Wow. Is there a disaster waiting to happen in your data center? I did a quick search on this topic but not being an electrical engineer I may not have been using the right search terms. Anyone know anything about this problem?
Emergency powerdown
Having been involved in an emergency shutdown the other day, I saw not only power supplies fail but hard disks as well. Would the underlying cause be similar?
electronics degredation
More commonly we have had hard drives fail following a restart after many months of uninterrupted service. We have seen power supplies go as well. Not necessarily following prolonged uptime, but from power on surges. Electrical components degraded over time and it is certainly reasonable that they may become more sensitive to power surges/spikes as they age.
This degradation affects all components however not just power supplies. When we have to power down a large number of servers at the same time, we make sure we have some replacement drives, memory, CPU's, and power supplies, (and a valid set of recent backups) immediately available should we need them on restart.
Obviously, environmental factors play a large part in component longevity. The less benign the environment the lower the longevity of the components. Stressed components fail quicker than non-stressed components, and since stress in cumulative, then the longer a component runs the greater the cumulative stress. And no matter what you do, the power on sequence is stressful, if for no other reason than the reheating of previously un-stressed circuitry that has cooled considerably during during the off time.
The military has done some in depth research (no pun intended) with regards to electronic component degradation.
A couple of web sites that might provide some explaination, (way over my head, but I'm sure valuable to engineers) are: (some may requre purchase.)
http://www.bmpcoe.org/bestpractices/internal/calce/calce_11.html
http://stinet.dtic.mil/oai/oai?&verb=getRecord&metadataPrefix=html&identifier=AD0726923
Degradation Based Long-Term Reliability Assessment for Electronic Components in Submarine Applications
Stagger those platter spinups
The effects of rotational inertia plus back EMF presented by a motor on startup from zero RPM is often overlooked.
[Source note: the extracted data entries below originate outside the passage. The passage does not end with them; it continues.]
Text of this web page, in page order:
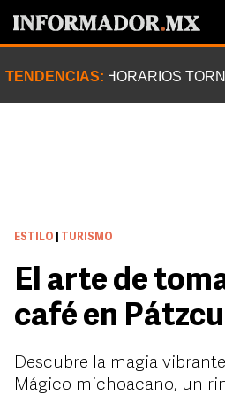
TENDENCIAS: HORARIOS
ESTILO TURISMO
El arte de
café en
Descubre la magia
Mágico michoacano, un
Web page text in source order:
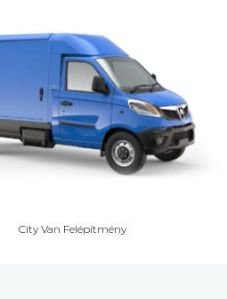
City Van Felépítmény
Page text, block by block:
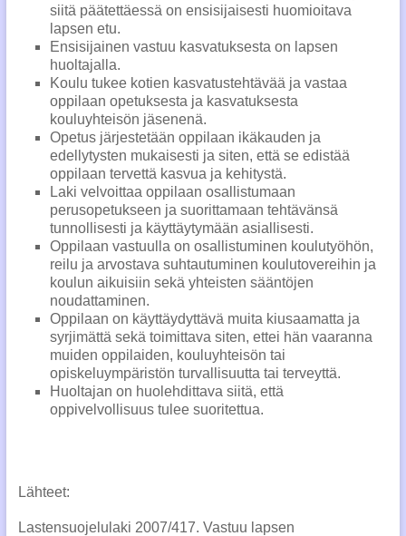
siitä päätettäessä on ensisijaisesti huomioitava
lapsen etu.
Ensisijainen vastuu kasvatuksesta on lapsen
huoltajalla.
Koulu tukee kotien kasvatustehtävää ja vastaa
oppilaan opetuksesta ja kasvatuksesta
kouluyhteisön jäsenenä.
Opetus järjestetään oppilaan ikäkauden ja
edellytysten mukaisesti ja siten, että se edistää
oppilaan tervettä kasvua ja kehitystä.
Laki velvoittaa oppilaan osallistumaan
perusopetukseen ja suorittamaan tehtävänsä
tunnollisesti ja käyttäytymään asiallisesti.
Oppilaan vastuulla on osallistuminen koulutyöhön,
reilu ja arvostava suhtautuminen koulutovereihin ja
koulun aikuisiin sekä yhteisten sääntöjen
noudattaminen.
Oppilaan on käyttäydyttävä muita kiusaamatta ja
syrjimättä sekä toimittava siten, ettei hän vaaranna
muiden oppilaiden, kouluyhteisön tai
opiskeluympäristön turvallisuutta tai terveyttä.
Huoltajan on huolehdittava siitä, että
oppivelvollisuus tulee suoritettua.
Lähteet:
Lastensuojelulaki 2007/417. Vastuu lapsen

Spinning up a whole bunch of disks simultaneously puts a massive short-term load on the power supply rails and can overwhelm even a moderately healthy PSU.
Most decent RAID controllers allow variable delay timings for disk spinup. It's a good feature -- use it.
component failure
My father did some research at his university for a company a while ago. Leaving power on to a component caused it to fail sooner than cycling DC power on and off to the same component.
HOWEVER - another professor in the same department found that pico-second spikes of 15 volts or more were enough to fry silicon transistors. I found such spikes using a very fast reacting o-scope when I turned on an electronic device at the AC mains.
Conclusion: If the powersupply is sufficiently filtered, turning equipment on and off will get you longer life for silicon devices.
Mechanical devices are a different story. The stresses on mechanical devices are greatest at turn-on because you are overcoming inertia and friction.
one more piece to ponder
My guess for the cause pico-second spikes is that the application of voltage to transformers is generating a back EMF to the circuit boards that regular filtering can't deal with - because it is a spike with all frequencies embedded in it.
Old Power Supplies
Hey,
They are commonly known as Switch Mode Power Supplies,
Funny thing is they can be faulty whist running "without you knowing" until you turn the system off.
There is no way to tell until you go for a cold start.